= International Centre for Diffraction Data =

The International Centre for Diffraction Data (ICDD) maintains a database of powder diffraction patterns, the Powder Diffraction File (PDF), including the d-spacings (related to angle of diffraction) and relative intensities of observable diffraction peaks. Patterns may be experimentally determined, or computed based on crystal structure and Bragg's law. It is most often used to identify substances based on x-ray diffraction data, and is designed for use with a diffractometer. The PDF contains more than a million unique material data sets. Each data set contains diffraction, crystallographic and bibliographic data, as well as experimental, instrument and sampling conditions, and select physical properties in a common standardized format.

The organization was founded in 1969 as the Joint Committee on Powder Diffraction Standards. In 1978, the name was changed to International Centre for Diffraction Data to better encompass the global commitment of the endeavor.

The ICDD is a nonprofit scientific organization working in the field of X-ray analysis and materials characterization. It produces materials databases, characterization tools, and educational materials, as well as organizing and supporting global workshops, clinics and conferences.

Products and services of the ICDD include the paid subscription based Powder Diffraction File databases (PDF-2, PDF-5+, PDF-4/Minerals, PDF-4/Axiom, and ICDD Server Edition), educational workshops, webinars, clinics, and symposia. It is a sponsor of the Denver X-ray Conference and the Pharmaceutical Powder X-ray Diffraction Symposium. It also publishes the journals Advances in X-ray Analysis and Powder Diffraction.

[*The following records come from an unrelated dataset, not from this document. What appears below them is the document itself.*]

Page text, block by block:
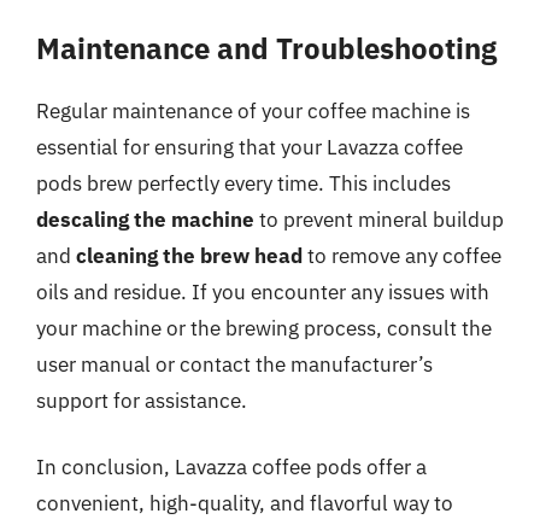
Maintenance and Troubleshooting
Regular maintenance of your coffee machine is
essential for ensuring that your Lavazza coffee
pods brew perfectly every time. This includes
descaling the machine to prevent mineral buildup
and cleaning the brew headto remove any coffee
oils and residue. If you encounter any issues with
your machine or the brewing process, consult the
user manual or contact the manufacturer’s
support for assistance.
In conclusion, Lavazza coffee pods offer a
convenient, high-quality, and flavorful way to
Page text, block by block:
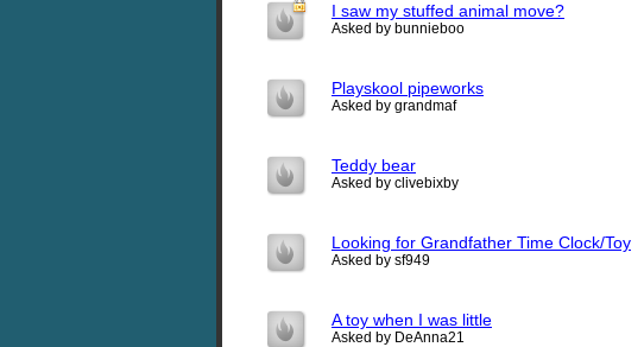
I saw my stuffed animal move?
Asked by bunnieboo
Playskool pipeworks
Asked by grandmaf
Teddy bear
Asked by clivebixby
Looking for Grandfather Time Clock/Toy
Asked by sf949
A toy when I was little
Asked by DeAnna21
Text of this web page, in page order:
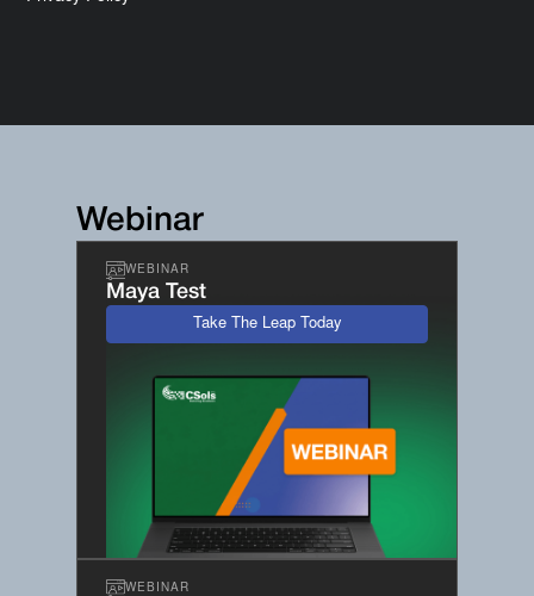
Webinar
WEBINAR
Maya Test
Take The Leap Today
WEBINAR
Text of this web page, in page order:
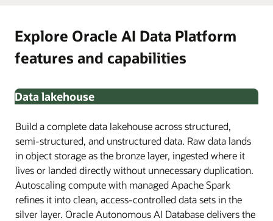
Explore Oracle AI Data Platform
features and capabilities
Data lakehouse
Build a complete data lakehouse across structured,
semi-structured, and unstructured data. Raw data lands
in object storage as the bronze layer, ingested where it
lives or landed directly without unnecessary duplication.
Autoscaling compute with managed Apache Spark
refines it into clean, access-controlled data sets in the
silver layer. Oracle Autonomous AI Database delivers the
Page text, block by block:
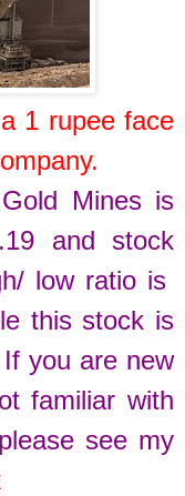
1 rupee face
Minesis
and stock
low ratio is
this stock is
you are new
familiar with
see my
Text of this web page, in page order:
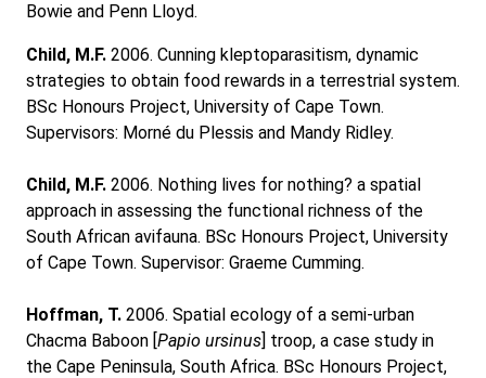
Bowie and Penn Lloyd.
Child, M.F. 2006. Cunning kleptoparasitism, dynamic
strategies to obtain food rewards in a terrestrial system.
BSc Honours Project, University of Cape Town.
Supervisors: Morné du Plessis and Mandy Ridley.
Child, M.F. 2006. Nothing lives for nothing? a spatial
approach in assessing the functional richness of the
South African avifauna. BSc Honours Project, University
of Cape Town. Supervisor: Graeme Cumming.
Hoffman, T. 2006. Spatial ecology of a semi-urban
Chacma Baboon [Papio ursinus] troop, a case study in
the Cape Peninsula, South Africa. BSc Honours Project,
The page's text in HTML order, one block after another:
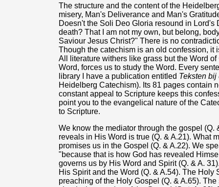
The structure and the content of the
misery, Man's Deliverance and Man's
Doesn't the Soli Deo Gloria resound in
death? That I am not my own, but belong,
Saviour Jesus Christ?" There is no
Though the catechism is an old confession, it
All literature withers like grass but the Word
Word, forces us to study the Word. Every
library I have a publication entitled Teksten
Heidelberg Catechism). Its 81 pages contain
constant appeal to Scripture keeps this
point you to the evangelical nature of the
to Scripture.
We know the mediator through the gospel
reveals in His Word is true (Q. & A.21). What
promises us in the Gospel (Q. & A.22). We
"because that is how God has revealed
governs us by His Word and Spirit (Q. & A.
His Spirit and the Word (Q. & A.54). The
preaching of the Holy Gospel (Q. & A.65).
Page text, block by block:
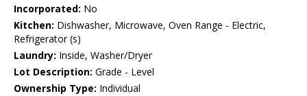
Incorporated: No
Kitchen: Dishwasher, Microwave, Oven Range - Electric,
Refrigerator (s)
Laundry: Inside, Washer/Dryer
Lot Description: Grade - Level
Ownership Type: Individual
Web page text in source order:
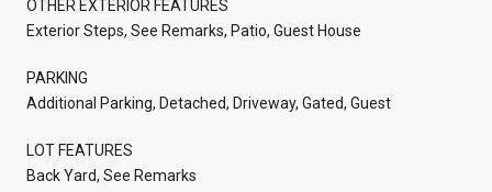
OTHER EXTERIOR FEATURES
Exterior Steps, See Remarks, Patio, Guest House
PARKING
Additional Parking, Detached, Driveway, Gated, Guest
LOT FEATURES
Back Yard, See Remarks
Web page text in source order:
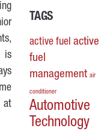
is
at
TAGS
active fuel active
fuel
management air
conditioner
Automotive
Technology
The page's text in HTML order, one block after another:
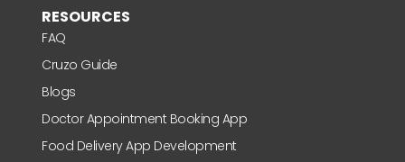
RESOURCES
FAQ
Cruzo Guide
Blogs
Doctor Appointment Booking App
Food Delivery App Development
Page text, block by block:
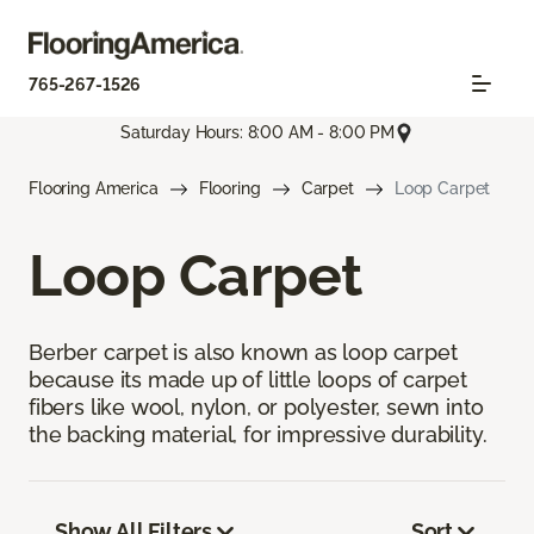
765-267-1526
Saturday Hours: 8:00 AM - 8:00 PM
Flooring America Flooring Carpet Loop Carpet
Loop Carpet
Berber carpet is also known as loop carpet
because its made up of little loops of carpet
fibers like wool, nylon, or polyester, sewn into
the backing material, for impressive durability.
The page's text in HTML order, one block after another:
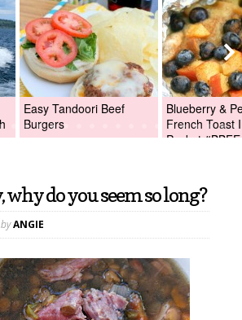
Easy Tandoori Beef
Burgers
Blueberry &
French Toast
Packet
do you seem so long?
byANGIE
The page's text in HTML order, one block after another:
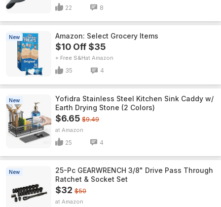
22 8
New Amazon: Select Grocery Items
$10 Off $35
+ Free S&H Amazon
35 4
New
Yofidra Stainless Steel Kitchen Sink Caddy w/
Earth Drying Stone (2 Colors)
$6.65 $9.49
Amazon
25 4
New
25-Pc GEARWRENCH 3/8" Drive Pass Through
Ratchet & Socket Set
$32 $50
Amazon
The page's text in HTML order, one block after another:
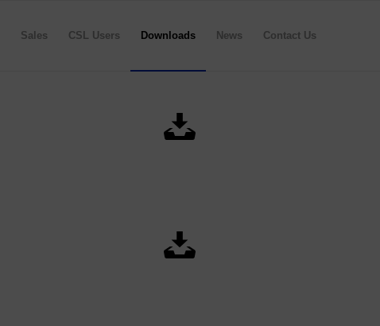
Sales CSL Users Downloads News Contact Us
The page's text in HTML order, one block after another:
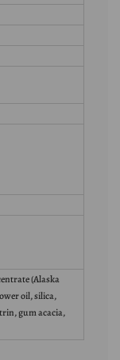
(Alaska
oil, silica,
gum acacia,
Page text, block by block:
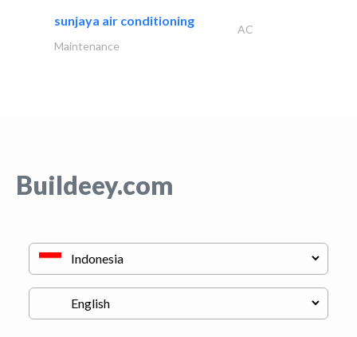
sunjaya air conditioning
AC
Maintenance
Buildeey.com
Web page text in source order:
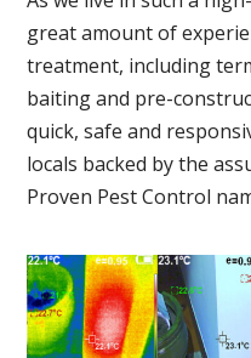
great amount of
treatment, including
baiting and pre-
quick, safe and
locals backed by the
Proven Pest Control
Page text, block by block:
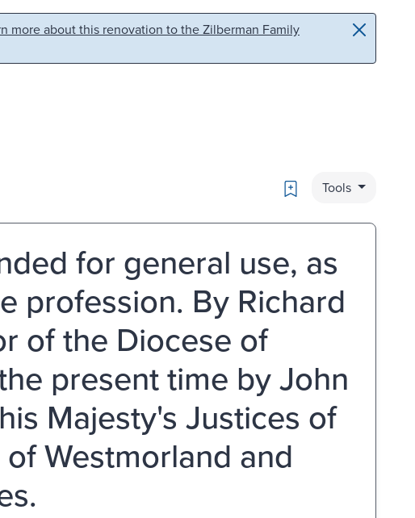
more about this renovation to the Zilberman Family
Bookmark
Tools
for general use, as
profession. By Richard
of the Diocese of
present time by John
Majesty's Justices of
Westmorland and
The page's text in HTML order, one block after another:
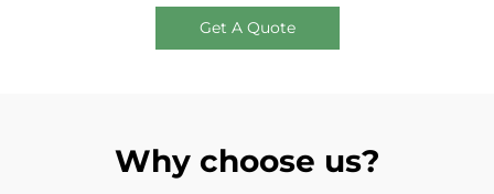
Get A Quote
Why choose us?
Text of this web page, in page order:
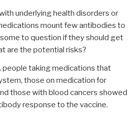
underlying health disorders or
mount few antibodies to
to question if they should get
are the potential risks?
taking medications that
those on medication for
those with blood cancers showed
response to the vaccine.
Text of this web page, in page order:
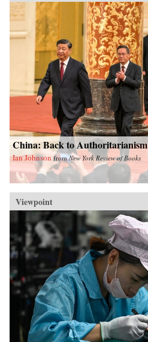
China: Back to Authoritarianism
Ian Johnson fromNew York Review of Books
Viewpoint
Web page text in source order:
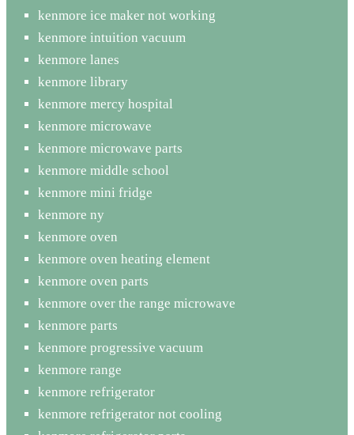
kenmore ice maker not working
kenmore intuition vacuum
kenmore lanes
kenmore library
kenmore mercy hospital
kenmore microwave
kenmore microwave parts
kenmore middle school
kenmore mini fridge
kenmore ny
kenmore oven
kenmore oven heating element
kenmore oven parts
kenmore over the range microwave
kenmore parts
kenmore progressive vacuum
kenmore range
kenmore refrigerator
kenmore refrigerator not cooling
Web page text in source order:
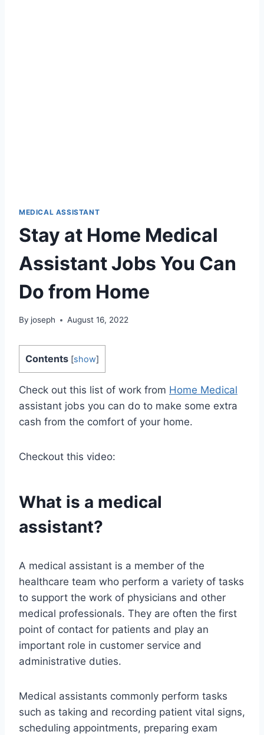
MEDICAL ASSISTANT
Stay at Home Medical
Assistant Jobs You Can
Do from Home
By joseph August 16, 2022
Contents [show]
Check out this list of work from Home Medical
assistant jobs you can do to make some extra
cash from the comfort of your home.
Checkout this video:
What is a medical
assistant?
A medical assistant is a member of the
healthcare team who perform a variety of tasks
to support the work of physicians and other
medical professionals. They are often the first
point of contact for patients and play an
important role in customer service and
administrative duties.
Medical assistants commonly perform tasks
such as taking and recording patient vital signs,
scheduling appointments, preparing exam
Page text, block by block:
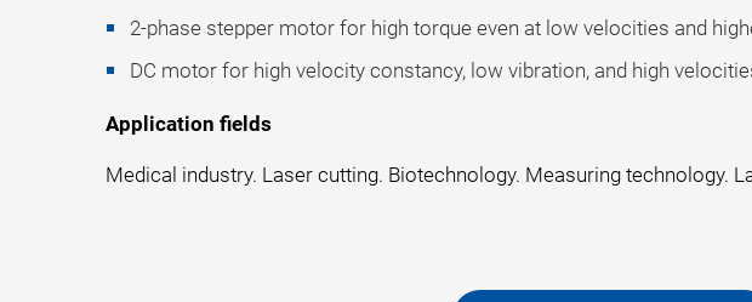
2-phase stepper motor for high torque even at low velocities and
DC motor for high velocity constancy, low vibration, and high
Application fields
Medical industry. Laser cutting. Biotechnology. Measuring technology.
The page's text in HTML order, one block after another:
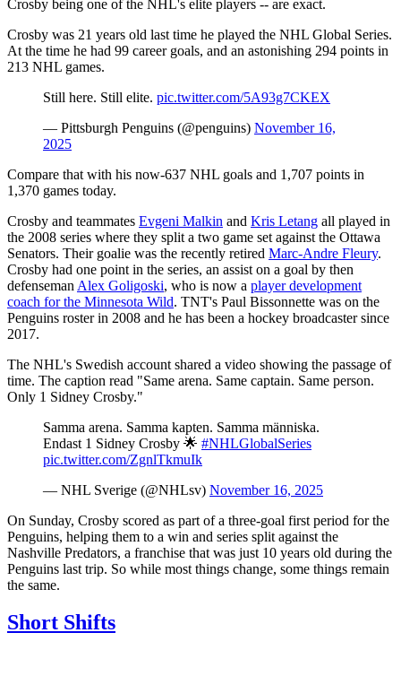
Crosby being one of the NHL's elite players -- are exact.
Crosby was 21 years old last time he played the NHL Global Series.
At the time he had 99 career goals, and an astonishing 294 points in
213 NHL games.
Still here. Still elite. pic.twitter.com/5A93g7CKEX
— Pittsburgh Penguins (@penguins) November 16,
2025
Compare that with his now-637 NHL goals and 1,707 points in
1,370 games today.
Crosby and teammates Evgeni Malkin and Kris Letang all played in
the 2008 series where they split a two game set against the Ottawa
Senators. Their goalie was the recently retired Marc-Andre Fleury.
Crosby had one point in the series, an assist on a goal by then
defenseman Alex Goligoski, who is now a player development
coach for the Minnesota Wild. TNT's Paul Bissonnette was on the
Penguins roster in 2008 and he has been a hockey broadcaster since
2017.
The NHL's Swedish account shared a video showing the passage of
time. The caption read "Same arena. Same captain. Same person.
Only 1 Sidney Crosby."
Samma arena. Samma kapten. Samma människa.
Endast 1 Sidney Crosby 🌟 #NHLGlobalSeries
pic.twitter.com/ZgnlTkmuIk
— NHL Sverige (@NHLsv) November 16, 2025
On Sunday, Crosby scored as part of a three-goal first period for the
Penguins, helping them to a win and series split against the
Nashville Predators, a franchise that was just 10 years old during the
Penguins last trip. So while most things change, some things remain
the same.
Short Shifts

In 2019, Materials Data, also known as MDI, merged with ICDD. Materials Data creates JADE software used to collect, analyze, and simulate XRD data and solve issues in an array of materials science projects.

In 2020, the ICDD and the Cambridge Crystallographic Data Centre, which curates and maintains the Cambridge Structural Database, announced a data partnership.

On 1 September 2026, ICDD released their 2026-2027 databases. Release 2027 of the Powder Diffraction File™ (PDF®) contains 1,149,100+ material data sets. Each data set contains diffraction, crystallographic, and bibliographic data, as well as experimental, instrument, and sampling conditions, and select physical properties in a common standardized format.